Type mismatch: cannot convert MyClass<E> to MyClass<E>

Question

There is something I am missing about generics and/or inner classes. I want to write a specialized tree class, with a specialized iterator. How can class FooTree have an iterator that returns successive nodes of type FooTree rather than node values of type V? The class starts:

public class FooTree<V>
   private final V value;
   private FooTree<V> left;
   private FooTree<V> right;

I made the Iterator class an inner class since nobody else will care about it. The factory method defined in FooTree to get an iterator is:

public Iterator<FooTree<V>> preorderIterator() {
    return this.new PreorderIterator<FooTree<V>>;
}

Since next() must return a V, as declared in the interface, I added nextNode() to get around the return type. The inner class starts:

private class PreorderIterator<V> implements Iterator<V> {
   private FooTree<V> current;  
   . . .
   public FooTree<V> nextNode() {
      current = FooTree.this;                        **

I get this wonderful compiler error:
Type mismatch: cannot convert from ...FooTree<V> to ...FooTree<V> (both are the same package)
Eh wot!?
I can make it compile by adding a cast: current = (FooTree)FooTree.this; But why should I have to in the first place? Is it trying to be "smart" and figuring the first V might be different from the second V?

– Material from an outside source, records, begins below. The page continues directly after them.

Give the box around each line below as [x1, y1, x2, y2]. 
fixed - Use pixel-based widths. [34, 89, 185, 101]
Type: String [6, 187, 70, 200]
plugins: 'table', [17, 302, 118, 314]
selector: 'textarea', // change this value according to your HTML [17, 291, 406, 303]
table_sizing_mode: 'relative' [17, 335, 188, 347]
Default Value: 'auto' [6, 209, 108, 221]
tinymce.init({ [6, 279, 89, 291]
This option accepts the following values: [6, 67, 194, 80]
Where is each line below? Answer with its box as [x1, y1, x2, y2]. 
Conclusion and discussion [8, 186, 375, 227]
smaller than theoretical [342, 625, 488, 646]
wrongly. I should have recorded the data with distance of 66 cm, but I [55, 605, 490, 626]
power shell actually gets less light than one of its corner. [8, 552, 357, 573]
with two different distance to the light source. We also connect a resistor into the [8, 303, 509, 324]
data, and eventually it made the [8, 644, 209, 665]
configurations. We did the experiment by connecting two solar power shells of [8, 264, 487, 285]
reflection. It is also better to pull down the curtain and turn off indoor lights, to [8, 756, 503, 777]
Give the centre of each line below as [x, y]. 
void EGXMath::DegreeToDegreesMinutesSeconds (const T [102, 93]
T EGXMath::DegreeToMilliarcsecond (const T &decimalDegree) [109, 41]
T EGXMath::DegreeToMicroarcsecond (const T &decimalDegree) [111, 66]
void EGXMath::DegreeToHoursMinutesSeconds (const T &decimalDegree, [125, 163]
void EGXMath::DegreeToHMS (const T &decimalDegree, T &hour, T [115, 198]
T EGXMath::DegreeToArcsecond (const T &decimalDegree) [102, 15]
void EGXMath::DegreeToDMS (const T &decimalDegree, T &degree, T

What is the right way to do this?

Answer 1

Try making your declaration:

private class PreorderIterator implements Iterator<V>

The <V> in your inner class is unnecessary, and in this case, unhelpful.

What's actually happening is that the <V> in PreorderIterator<V> is "shadowing" the <V> from your outer class, so that although they look like they're the same type parameter, they're actually different parameters that happen to have the same name.